# Criando UDF

In [1]:
try:
    !pip install pyspark=="2.4.5"  --quiet
except:
 print("Running throw py file.")

In [2]:
from pyspark import SparkContext as sc
from pyspark.sql import SparkSession
from pyspark.sql import functions as F
from pyspark import SparkFiles
from pyspark.sql.types import StringType, BooleanType, IntegerType, FloatType, ArrayType
import pyspark

In [3]:
spark = SparkSession\
        .builder\
        .appName("Estudo Spark - UDF Functions - Fabio Kfouri")\
        .getOrCreate()

## Leitura de dados usando uma fonte pública

Fonte de Dados:

https://data.humdata.org/dataset/faostat-prices-for-brazil

In [6]:
#spark.sparkContext.addFile('https://data.humdata.org/dataset/bdf7bcca-28ae-47c5-8993-c87a7c5c04c0/resource/c16c15f5-efaf-4950-b848-94935987d312/download/producer-prices_bra.csv')
spark.sparkContext.addFile("sherlock\sherlock.txt")

In [70]:
#df = spark.read.csv(SparkFiles.get("producer-prices_bra.csv"), header = True, sep = ",")
#text
df = spark.read.text(SparkFiles.get("sherlock.txt"))

In [71]:
df.show(5, False)

+----------------------------------------------------------------------------+
|value                                                                       |
+----------------------------------------------------------------------------+
|Project Gutenberg's The Adventures of Sherlock Holmes, by Arthur Conan Doyle|
|                                                                            |
|This eBook is for the use of anyone anywhere at no cost and with            |
|almost no restrictions whatsoever.  You may copy it, give it away or        |
|re-use it under the terms of the Project Gutenberg License included         |
+----------------------------------------------------------------------------+
only showing top 5 rows



In [72]:
from pyspark.ml.feature import Tokenizer
tokenizer = Tokenizer(inputCol="value", outputCol="words")
df = tokenizer.transform(df)
df.show()

+--------------------+--------------------+
|               value|               words|
+--------------------+--------------------+
|Project Gutenberg...|[project, gutenbe...|
|                    |                  []|
|This eBook is for...|[this, ebook, is,...|
|almost no restric...|[almost, no, rest...|
|re-use it under t...|[re-use, it, unde...|
|with this eBook o...|[with, this, eboo...|
|                    |                  []|
|                    |                  []|
|Title: The Advent...|[title:, the, adv...|
|                    |                  []|
|Author: Arthur Co...|[author:, arthur,...|
|                    |                  []|
|Release Date: Nov...|[release, date:, ...|
|Last Updated: May...|[last, updated:, ...|
|                    |                  []|
|   Language: English|[language:, english]|
|                    |                  []|
|Character set enc...|[character, set, ...|
|                    |                  []|
|*** START OF THIS...|[***, star

## Criando um boolean UDF

In [73]:
short_udf = F.udf(lambda x:\
                 True if not x or len(x) < 6 else False, BooleanType())

In [74]:
df.select(short_udf('value').alias('is short'), 'value').show()

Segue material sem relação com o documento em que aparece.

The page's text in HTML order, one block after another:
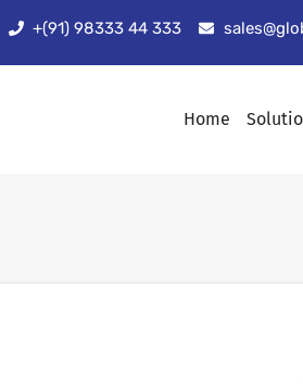
+(91) 98333 44 333
Home
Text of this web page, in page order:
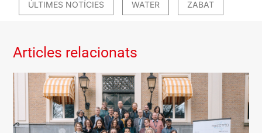
ÚLTIMES NOTÍCIES WATER ZABAT
Articles relacionats
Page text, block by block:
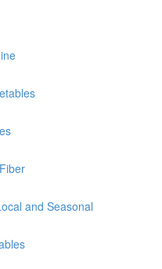
and Seasonal
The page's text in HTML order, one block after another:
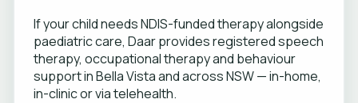
If your child needs NDIS-funded therapy alongside
paediatric care, Daar provides registered speech
therapy, occupational therapy and behaviour
support in Bella Vista and across NSW — in-home,
in-clinic or via telehealth.
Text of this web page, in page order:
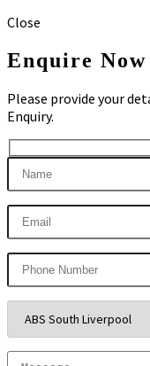
Close
Enquire Now
Please provide your
Enquiry.
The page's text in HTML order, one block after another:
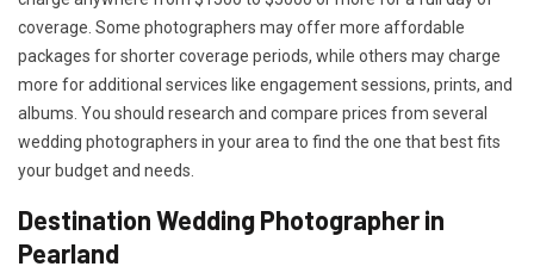
coverage. Some photographers may offer more affordable
packages for shorter coverage periods, while others may charge
more for additional services like engagement sessions, prints, and
albums. You should research and compare prices from several
wedding photographers in your area to find the one that best fits
your budget and needs.
Destination Wedding Photographer in
Pearland
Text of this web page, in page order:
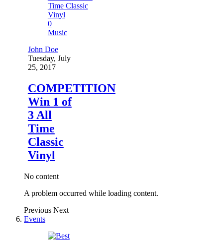
0
Music
John Doe
Tuesday, July
25, 2017
COMPETITION
Win 1 of
3 All
Time
Classic
Vinyl
No content
A problem occurred while loading content.
Previous Next
Events
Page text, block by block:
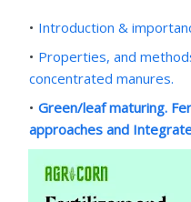
Introduction &
Properties, and
concentrated manures.
Green/leaf maturing.
approaches and
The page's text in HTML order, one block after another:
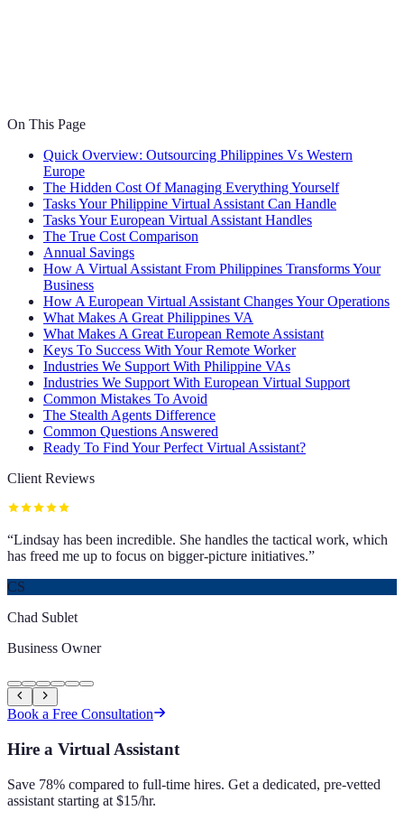
On This Page
Quick Overview: Outsourcing Philippines Vs Western
Europe
The Hidden Cost Of Managing Everything Yourself
Tasks Your Philippine Virtual Assistant Can Handle
Tasks Your European Virtual Assistant Handles
The True Cost Comparison
Annual Savings
How A Virtual Assistant From Philippines Transforms Your
Business
How A European Virtual Assistant Changes Your Operations
What Makes A Great Philippines VA
What Makes A Great European Remote Assistant
Keys To Success With Your Remote Worker
Industries We Support With Philippine VAs
Industries We Support With European Virtual Support
Common Mistakes To Avoid
The Stealth Agents Difference
Common Questions Answered
Ready To Find Your Perfect Virtual Assistant?
Client Reviews
“Lindsay has been incredible. She handles the tactical work, which
has freed me up to focus on bigger-picture initiatives.”
CS
Chad Sublet
Business Owner
Book a Free Consultation
Hire a Virtual Assistant
Save 78% compared to full-time hires. Get a dedicated, pre-vetted
assistant starting at $15/hr.
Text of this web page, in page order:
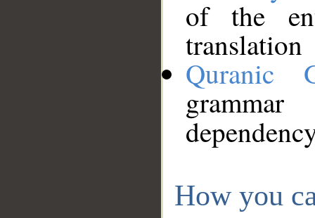
of the
translation
Quranic
How you
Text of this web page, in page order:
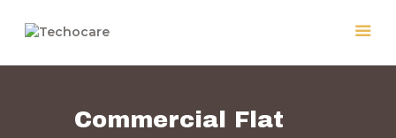
Commercial Flat
Home
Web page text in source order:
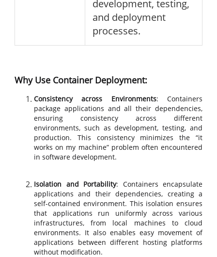
development, testing,
and deployment
processes.
Why Use Container Deployment:
Consistency across Environments: Containers
package applications and all their dependencies,
ensuring consistency across different
environments, such as development, testing, and
production. This consistency minimizes the “it
works on my machine” problem often encountered
in software development.
Isolation and Portability: Containers encapsulate
applications and their dependencies, creating a
self-contained environment. This isolation ensures
that applications run uniformly across various
infrastructures, from local machines to cloud
environments. It also enables easy movement of
applications between different hosting platforms
without modification.
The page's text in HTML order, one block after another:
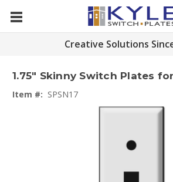
Creative Solutions
1.75" Skinny Switch Plates
Item #: SPSN17
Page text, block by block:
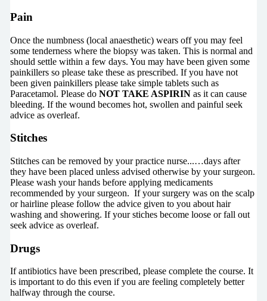
Pain
Once the numbness (local anaesthetic) wears off you may feel
some tenderness where the biopsy was taken. This is normal and
should settle within a few days. You may have been given some
painkillers so please take these as prescribed. If you have not
been given painkillers please take simple tablets such as
Paracetamol. Please do NOT TAKE ASPIRINas it can cause
bleeding. If the wound becomes hot, swollen and painful seek
advice as overleaf.
Stitches
Stitches can be removed by your practice nurse...…days after
they have been placed unless advised otherwise by your surgeon.
Please wash your hands before applying medicaments
recommended by your surgeon. If your surgery was on the scalp
or hairline please follow the advice given to you about hair
washing and showering. If your stiches become loose or fall out
seek advice as overleaf.
Drugs
If antibiotics have been prescribed, please complete the course. It
is important to do this even if you are feeling completely better
halfway through the course.
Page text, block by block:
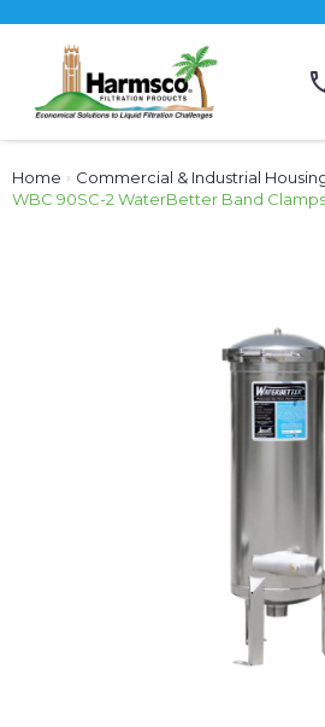
Home › Commercial & Industrial
WBC 90SC-2 WaterBetter Band
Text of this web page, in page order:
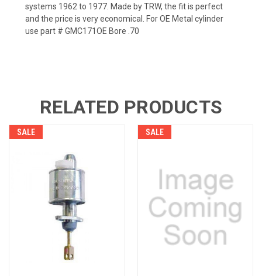
systems 1962 to 1977. Made by TRW, the fit is perfect
and the price is very economical. For OE Metal cylinder
use part # GMC171OE Bore .70
RELATED PRODUCTS
SALE SALE
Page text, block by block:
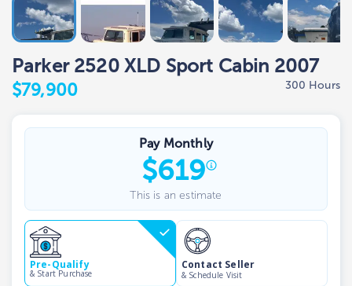
Parker 2520 XLD Sport Cabin 2007
$79,900 300 Hours
Pay Monthly
$619
This is an estimate
Pre-Qualify
& Start Purchase
Contact Seller
& Schedule Visit
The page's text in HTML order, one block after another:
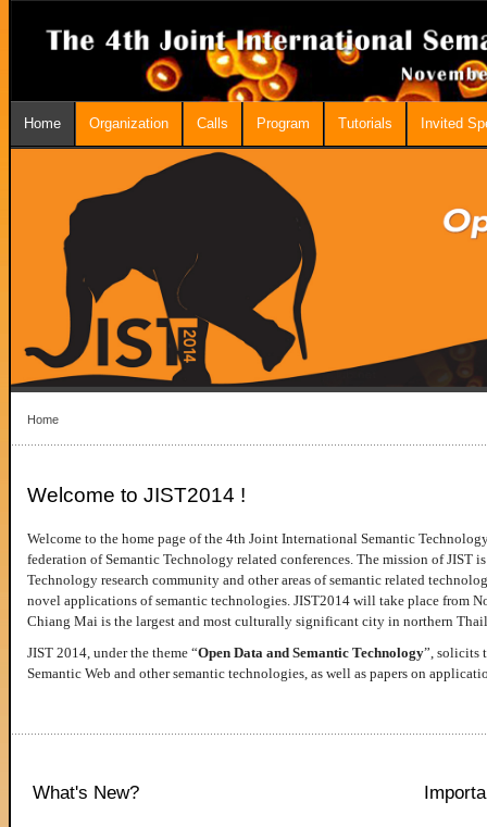
Home Organization Calls Program Tutorials Invited
Home
Welcome to JIST2014 !
Welcome to the home page of the 4th Joint International Semantic
federation of Semantic Technology related conferences. The mission of JIST
Technology research community and other areas of semantic related
novel applications of semantic technologies. JIST2014 will take place from
Chiang Mai is the largest and most culturally significant city in northern
JIST 2014, under the theme “Open Data and Semantic Technology”, solicits
Semantic Web and other semantic technologies, as well as papers on
What's New?
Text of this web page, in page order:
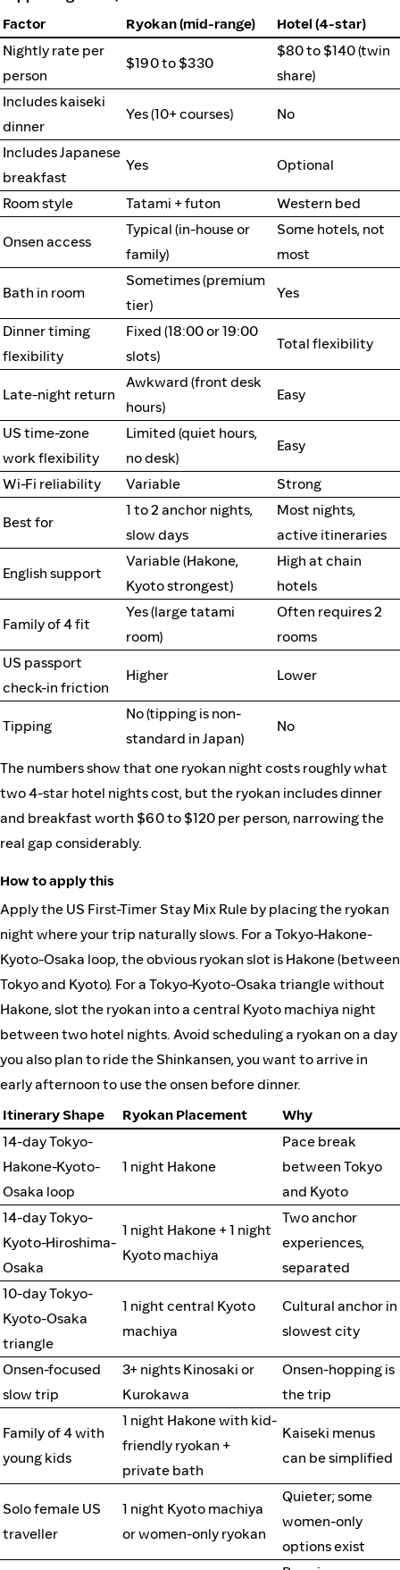
Factor
Ryokan (mid-range)
Hotel (4-star)
Nightly rate per
person
$190 to $330
$80 to $140 (twin
share)
Includes kaiseki
dinner
Yes (10+ courses) No
Includes Japanese
breakfast
Yes Optional
Room style Tatami + futon Western bed
Onsen access
Typical (in-house or
family)
Some hotels, not
most
Bath in room
Sometimes (premium
tier)
Yes
Dinner timing
flexibility
Fixed (18:00 or 19:00
slots)
Total flexibility
Late-night return
Awkward (front desk
hours)
Easy
US time-zone
work flexibility
Limited (quiet hours,
no desk)
Easy
Wi-Fi reliability Variable Strong
Best for
1 to 2 anchor nights,
slow days
Most nights,
active itineraries
English support
Variable (Hakone,
Kyoto strongest)
High at chain
hotels
Family of 4 fit
Yes (large tatami
room)
Often requires 2
rooms
US passport
check-in friction
Higher Lower
Tipping
No (tipping is non-
standard in Japan)
No
The numbers show that one ryokan night costs roughly what
two 4-star hotel nights cost, but the ryokan includes dinner
and breakfast worth $60 to $120 per person, narrowing the
real gap considerably.
How to apply this
Apply the US First-Timer Stay Mix Rule by placing the ryokan
night where your trip naturally slows. For a Tokyo-Hakone-
Kyoto-Osaka loop, the obvious ryokan slot is Hakone (between
Tokyo and Kyoto). For a Tokyo-Kyoto-Osaka triangle without
Hakone, slot the ryokan into a central Kyoto machiya night
between two hotel nights. Avoid scheduling a ryokan on a day
you also plan to ride the Shinkansen, you want to arrive in
early afternoon to use the onsen before dinner.
Itinerary Shape
Ryokan Placement
Why
14-day Tokyo-
Hakone-Kyoto-
Osaka loop
1 night Hakone
Pace break
between Tokyo
and Kyoto
14-day Tokyo-
Kyoto-Hiroshima-
Osaka
1 night Hakone + 1 night
Kyoto machiya
Two anchor
experiences,
separated
10-day Tokyo-
Kyoto-Osaka
triangle
1 night central Kyoto
machiya
Cultural anchor in
slowest city
Onsen-focused
slow trip
3+ nights Kinosaki or
Kurokawa
Onsen-hopping is
the trip
Family of 4 with
young kids
1 night Hakone with kid-
friendly ryokan +
private bath
Kaiseki menus
can be simplified
Solo female US
traveller
1 night Kyoto machiya
or women-only ryokan
Quieter; some
women-only
options exist
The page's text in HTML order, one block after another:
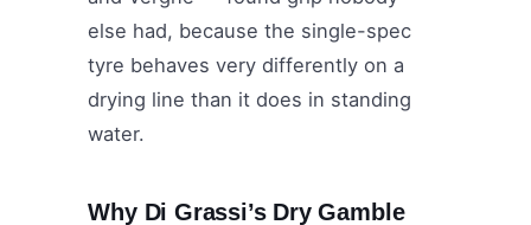
else had, because the single-spec
tyre behaves very differently on a
drying line than it does in standing
water.
Why Di Grassi’s Dry Gamble
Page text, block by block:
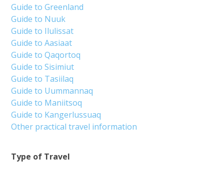
Type of Travel
Guide to Greenland
Guide to Nuuk
Guide to Ilulissat
Guide to Aasiaat
Guide to Qaqortoq
Guide to Sisimiut
Guide to Tasiilaq
Guide to Uummannaq
Guide to Maniitsoq
Guide to Kangerlussuaq
Other practical travel information
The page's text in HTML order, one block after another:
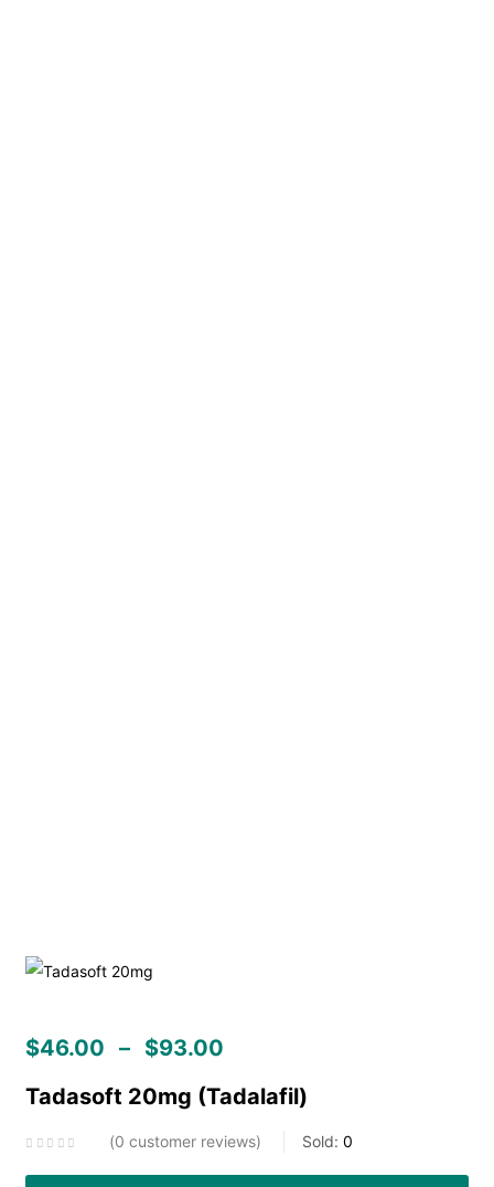
$46.00 – $93.00
Tadasoft 20mg (Tadalafil)
0 customer reviews Sold: 0

+--------+--------------------+
|is short|               value|
+--------+--------------------+
|   false|Project Gutenberg...|
|    true|                    |
|   false|This eBook is for...|
|   false|almost no restric...|
|   false|re-use it under t...|
|   false|with this eBook o...|
|    true|                    |
|    true|                    |
|   false|Title: The Advent...|
|    true|                    |
|   false|Author: Arthur Co...|
|    true|                    |
|   false|Release Date: Nov...|
|   false|Last Updated: May...|
|    true|                    |
|   false|   Language: English|
|    true|                    |
|   false|Character set enc...|
|    true|                    |
|   false|*** START OF THIS...|
+--------+--------------------+
only showing top 20 rows



## Praticando com coluna de Array

In [75]:
TRIVIAL_TOKENS = {'', 'u', 'p', '1', '4', 'r', '7', '0', 'g', 'x', 'n', 'v', '6',\
                  'e', 't', 'm', 'f', 'o', '9', 'z', 'k', '5', 's', 'w', 'b', 'h', \
                  'l', '3', '2', 'c', 'q', 'pp', 'j', '8', 'y'}

In [76]:
# UDF removes items in TRIVIAL_TOKENS from array
rm_trivial_udf = F.udf(lambda x:
                     list(set(x) - TRIVIAL_TOKENS) if x
                     else x,
                     ArrayType(StringType()))

In [84]:
df_after = df.withColumn('in', rm_trivial_udf('words'))\
                    .withColumn('out', rm_trivial_udf('words'))
df_after.show()

+--------------------+--------------------+--------------------+--------------------+
|               value|               words|                  in|                 out|
+--------------------+--------------------+--------------------+--------------------+
|Project Gutenberg...|[project, gutenbe...|[by, doyle, conan...|[by, doyle, conan...|
|                    |                  []|                  []|                  []|
|This eBook is for...|[this, ebook, is,...|[cost, at, this, ...|[cost, at, this, ...|
|almost no restric...|[almost, no, rest...|[copy, it,, away,...|[copy, it,, away,...|
|re-use it under t...|[re-use, it, unde...|[under, re-use, i...|[under, re-use, i...|
|with this eBook o...|[with, this, eboo...|[at, this, or, wi...|[at, this, or, wi...|
|                    |                  []|                  []|                  []|
|                    |                  []|                  []|                  []|
|Title: The Advent...|[title:, the, adv...|[adventures

In [85]:
df_after.where(F.array_contains('words','gutenberg')).show()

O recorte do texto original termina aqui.